Skip to contents

Renders a lazy dbplyr query to SQL, derives an ADBC PostgreSQL connection from the backing RPostgres connection, and streams Arrow batches directly to a Parquet file.

Usage

tbl_to_pq(
  tbl,
  out_file,
  chunk_size = 100000L,
  metadata = NULL,
  col_types = NULL
)

Arguments

tbl

A lazy table backed by dbplyr.

out_file

Full path to the output Parquet file.

chunk_size

Number of rows written per Parquet row group. Default is 100000.

metadata

Optional named list of schema metadata to embed in the Parquet file.

col_types

Optional named list specifying Arrow type overrides. Values may be string type names (for example "int32" or "date") or Arrow DataType objects.

Value

Invisibly returns out_file.

Details

This is an experimental development path kept separate from lazy_tbl_to_pq while we evaluate the ADBC transfer route.
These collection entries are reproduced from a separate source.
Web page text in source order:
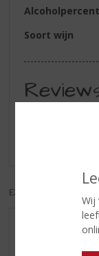
Wij
Soort wijn
EXCL. BTW
WIJN VAN
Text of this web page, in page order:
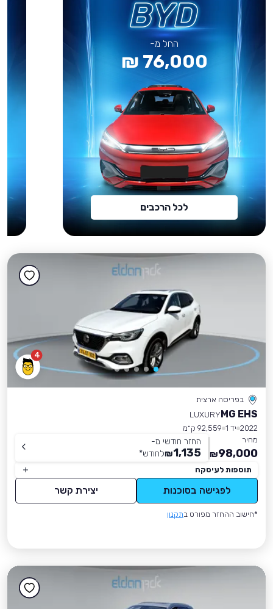
החל מ-
76,000 ₪
לכל הרכבים
4
בפריסה ארצית
MG EHS
LUXURY
2022 יד 1
92,559 ק״מ
מחיר
98,000
₪
החזר חודשי מ-
1,135
₪לחודש*
תוספות לעיסקה
לפגישה בסוכנות יצירת קשר
*חישוב ההחזר מפורט בתקנון
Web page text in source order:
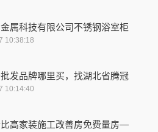
属科技有限公司不锈钢浴室柜
10:38:18
发品牌哪里买，找湖北省腾冠
10:14:40
高家装施工改善房免费量房—
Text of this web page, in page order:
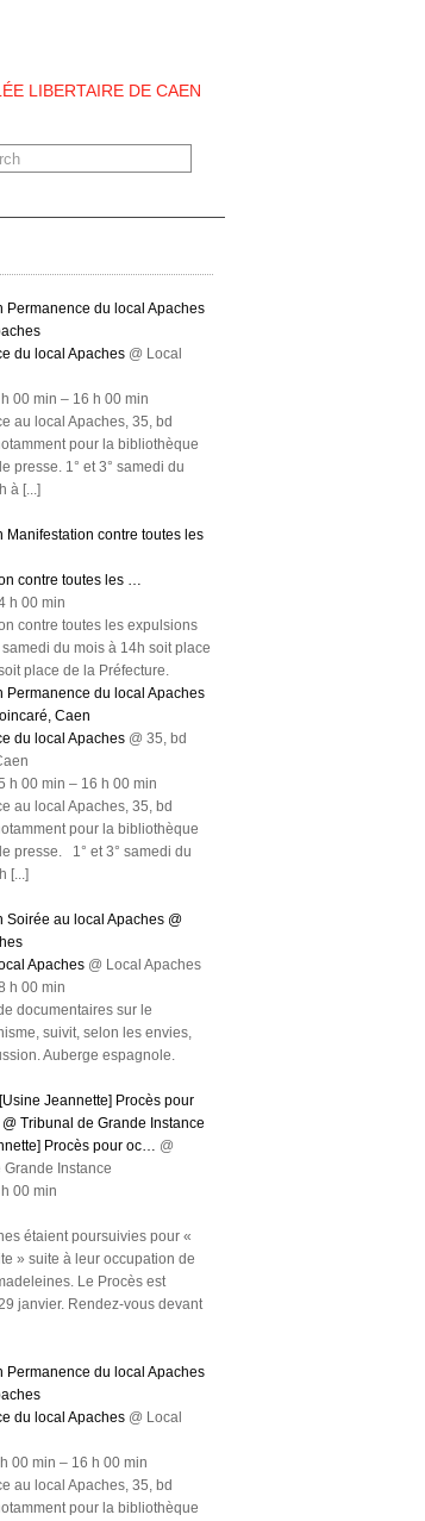
LIBERTAIRE DE CAEN
Permanence du local Apaches
du local Apaches @ Local
00 min – 16 h 00 min
au local Apaches, 35, bd
pour la bibliothèque
presse. 1° et 3° samedi du
à [...]
Manifestation contre toutes les
contre toutes les …
h 00 min
contre toutes les expulsions
samedi du mois à 14h soit place
place de la Préfecture.
Permanence du local Apaches
Caen
du local Apaches @ 35, bd
h 00 min – 16 h 00 min
au local Apaches, 35, bd
pour la bibliothèque
presse. 1° et 3° samedi du
[...]
Soirée au local Apaches @
Apaches @ Local Apaches
h 00 min
documentaires sur le
suivit, selon les envies,
Auberge espagnole.
[Usine Jeannette] Procès pour
@ Tribunal de Grande Instance
Procès pour oc… @
Instance
00 min
étaient poursuivies pour «
» suite à leur occupation de
Le Procès est
janvier. Rendez-vous devant
Permanence du local Apaches
du local Apaches @ Local
00 min – 16 h 00 min
au local Apaches, 35, bd
pour la bibliothèque
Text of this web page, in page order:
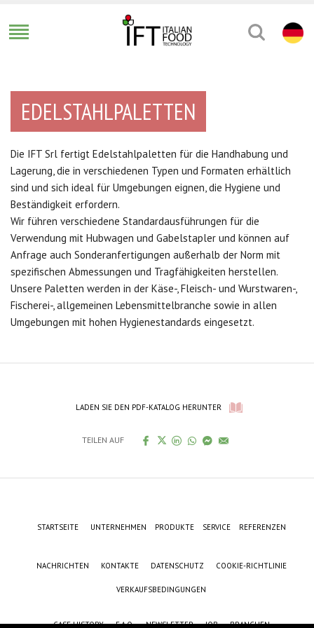
EDELSTAHLPALETTEN
Die IFT Srl fertigt Edelstahlpaletten für die Handhabung und
Lagerung, die in verschiedenen Typen und Formaten erhältlich
sind und sich ideal für Umgebungen eignen, die Hygiene und
Beständigkeit erfordern.
Wir führen verschiedene Standardausführungen für die
Verwendung mit Hubwagen und Gabelstapler und können auf
Anfrage auch Sonderanfertigungen außerhalb der Norm mit
spezifischen Abmessungen und Tragfähigkeiten herstellen.
Unsere Paletten werden in der Käse-, Fleisch- und Wurstwaren-,
Fischerei-, allgemeinen Lebensmittelbranche sowie in allen
Umgebungen mit hohen Hygienestandards eingesetzt.
LADEN SIE DEN PDF-KATALOG HERUNTER
TEILEN AUF
STARTSEITE UNTERNEHMEN PRODUKTE SERVICE REFERENZEN
NACHRICHTEN KONTAKTE DATENSCHUTZ COOKIE-RICHTLINIE
VERKAUFSBEDINGUNGEN
CASE HISTORY F.A.Q. NEWSLETTER JOB BRANCHEN

The ADBC path opens a second PostgreSQL connection for the transfer, so the database must allow an additional concurrent connection beyond the one already backing tbl.

Examples

if (FALSE) { # \dontrun{
# Requires a PostgreSQL connection with the ADBC driver installed
con <- DBI::dbConnect(RPostgres::Postgres())
qry <- dplyr::tbl(con, DBI::Id(schema = "crsp", table = "dsi"))
tbl_to_pq(qry, "~/pq_data/crsp/dsi.parquet")
DBI::dbDisconnect(con)
} # }